Right now however I don't want to change anything more about civics before release, and will just accept that these flaws exist in that version. Messing with civics usually means that once you start changing one civic, you also need to change others and everything unravels. This is especially true because the possible effects are already spread thin so much. I already had the plan to revisit some other loose ends of the civics roster during 1.16 though, so I welcome every further discussion that I can then take into account at that point.

Some things to account for:
- I think Tributaries should give some other benefit that is unrelated to having vassals
- I am open to changes to Ideology but please also account for where the current effects should go. For example, if +1 production for Towns should be replaced (which is a reasonable suggestion), there should be somewhere for it to go
- if you have ideas for Totalitarianism in comparison with the other Society civics I am all ears
 
Thanks for this detailed and well reasoned post, I overall agree with your analysis of the weaknesses of Conquest and Ideology and how they lead to thematically inappropriate player choices. Especially for your Tributaries/Conquest post I have seen a lot of player feedback that makes Tributaries look like the better choice for expansionistic empires which is definitely not intended.

Right now however I don't want to change anything more about civics before release, and will just accept that these flaws exist in that version. Messing with civics usually means that once you start changing one civic, you also need to change others and everything unravels. This is especially true because the possible effects are already spread thin so much. I already had the plan to revisit some other loose ends of the civics roster during 1.16 though, so I welcome every further discussion that I can then take into account at that point.

Some things to account for:
- I think Tributaries should give some other benefit that is unrelated to having vassals
- I am open to changes to Ideology but please also account for where the current effects should go. For example, if +1 production for Towns should be replaced (which is a reasonable suggestion), there should be somewhere for it to go
- if you have ideas for Totalitarianism in comparison with the other Society civics I am all ears

I'm happy to help. I understand wanting to keep the feature freeze in place; there's always going to be just one more thing to change otherwise. ;)

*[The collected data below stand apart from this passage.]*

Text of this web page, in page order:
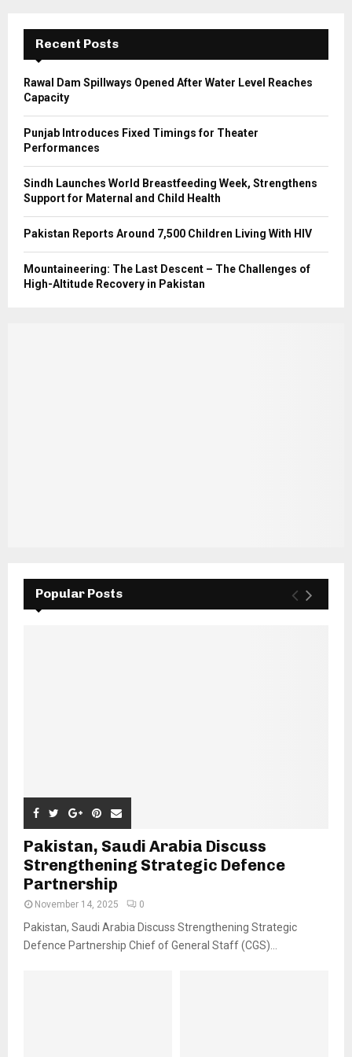
C
H
Recent Posts
Rawal Dam Spillways Opened After Water Level Reaches
Capacity
Punjab Introduces Fixed Timings for Theater
Performances
Sindh Launches World Breastfeeding Week, Strengthens
Support for Maternal and Child Health
Pakistan Reports Around 7,500 Children Living With HIV
Mountaineering: The Last Descent – The Challenges of
High-Altitude Recovery in Pakistan
Popular Posts
Pakistan, Saudi Arabia Discuss
Strengthening Strategic Defence
Partnership
November 14, 2025 0
Pakistan, Saudi Arabia Discuss Strengthening Strategic
Defence Partnership Chief of General Staff (CGS)...
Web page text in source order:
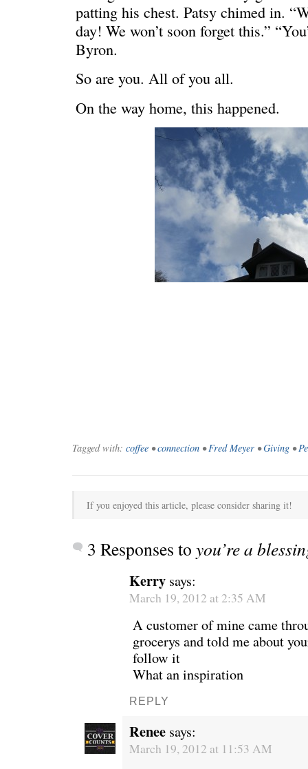
patting his chest. Patsy chimed in.
day! We won’t soon forget this.”
Byron.
So are you. All of you all.
On the way home, this happened.
Tagged with: coffee •connection •Fred Meyer •Giving •
If you enjoyed this article, please consider sharing it!
3 Responses to you’re a
Kerry says:
March 19, 2012 at 2:35 AM
A customer of mine came
grocerys and told me about
follow it
What an inspiration
REPLY
Renee says:
March 19, 2012 at 11:53 AM
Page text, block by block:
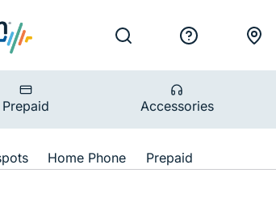
Utility Nav
Search Support
Prepaid Accessories
Home Phone Prepaiddevices
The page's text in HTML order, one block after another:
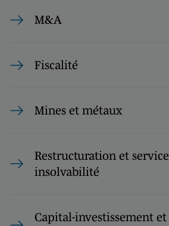
M&A
Fiscalité
Mines et métaux
Restructuration et
insolvabilité
Capital-investissement
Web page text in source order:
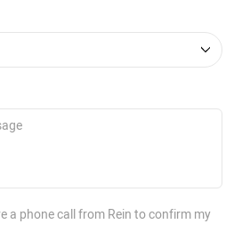
a phone call from Rein to confirm my
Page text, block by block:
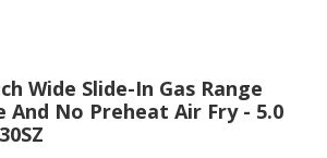
Wide Slide-In Gas Range
And No Preheat Air Fry - 5.0
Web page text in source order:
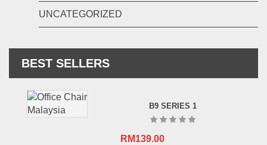
UNCATEGORIZED
BEST SELLERS
B9 SERIES 1
RM139.00
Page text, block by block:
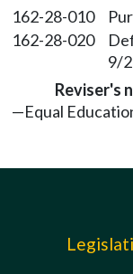
162-28-010
162-28-020
9/
Reviser's
—Equal
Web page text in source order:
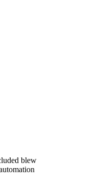
blew
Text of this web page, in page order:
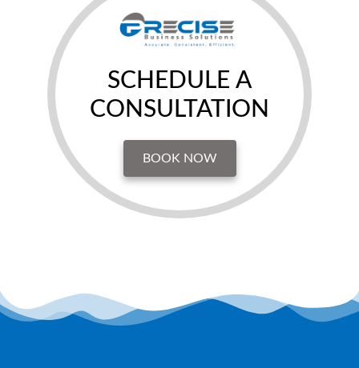
SCHEDULE A
CONSULTATION
BOOK NOW
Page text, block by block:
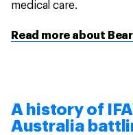
medical care.
Read more about
A history of
Australia
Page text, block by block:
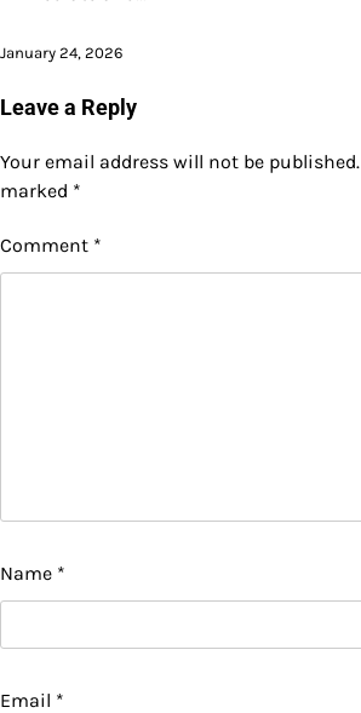
January 24, 2026
Leave a Reply
Your email address will not be published.
marked *
Comment *
Name *
Email *
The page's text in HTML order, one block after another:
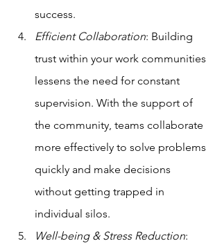
success.
Efficient Collaboration: Building
trust within your work communities
lessens the need for constant
supervision. With the support of
the community, teams collaborate
more effectively to solve problems
quickly and make decisions
without getting trapped in
individual silos.
Well-being & Stress Reduction:
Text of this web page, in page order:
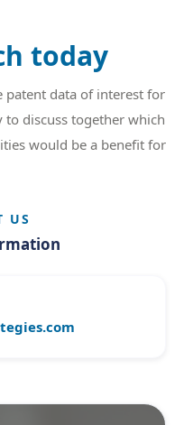
today
patent data of interest for
to discuss together which
would be a benefit for
US
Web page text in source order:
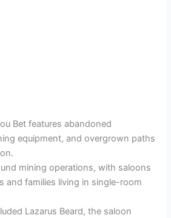
Bet features abandoned
equipment, and overgrown paths
mining operations, with saloons
and families living in single-room
Lazarus Beard, the saloon
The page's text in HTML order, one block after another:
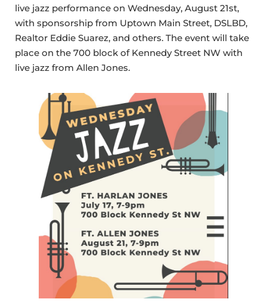
live jazz performance on Wednesday, August 21st,
with sponsorship from Uptown Main Street, DSLBD,
Realtor Eddie Suarez, and others. The event will take
place on the 700 block of Kennedy Street NW with
live jazz from Allen Jones.
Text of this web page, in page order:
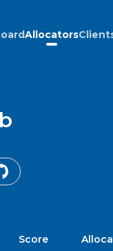
Allocators
Score
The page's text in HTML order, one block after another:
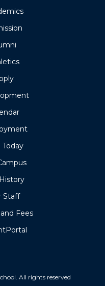
Today
Staff
Fees
All rights reserved
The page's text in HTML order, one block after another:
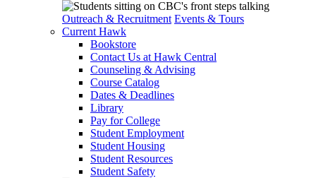
Outreach & Recruitment Events & Tours
Current Hawk
Bookstore
Contact Us at Hawk Central
Counseling & Advising
Course Catalog
Dates & Deadlines
Library
Pay for College
Student Employment
Student Housing
Student Resources
Student Safety
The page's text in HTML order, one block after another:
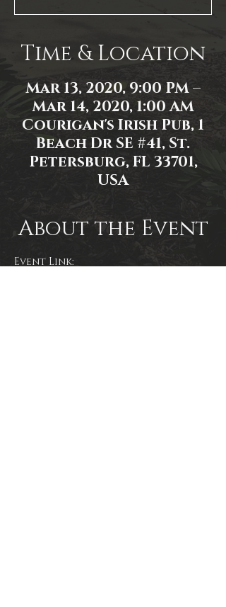
Time & Location
Mar 13, 2020, 9:00 PM –
Mar 14, 2020, 1:00 AM
Courigan's Irish Pub, 1
Beach Dr SE #41, St.
Petersburg, FL 33701,
USA
About the Event
Event Link:
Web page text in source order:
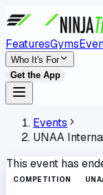
FeaturesGyms
Who It's For
Get the App
Events
UNAA
This event has
COMPETITION
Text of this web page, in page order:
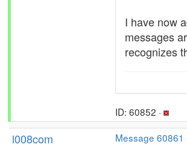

I interpret the +1:hammers: from town as a kind of mass-mobilization and energizing of common people behind the chosen ideology. I like this thematically and think it fits well with the civic. There's a few effects that could represent this phenomenon, like the +1 :hammers: per specialist currently allotted to Central Planning, but I feel adding the hammers to improvements (ie the common person) as opposed to specialists (part of the "elite" of the country) is more thematic. You could argue that the +1 :hammers: from town could be appropriate on Individualism, but I feel Individualism is already very very strong, and it certainly does not need a buff.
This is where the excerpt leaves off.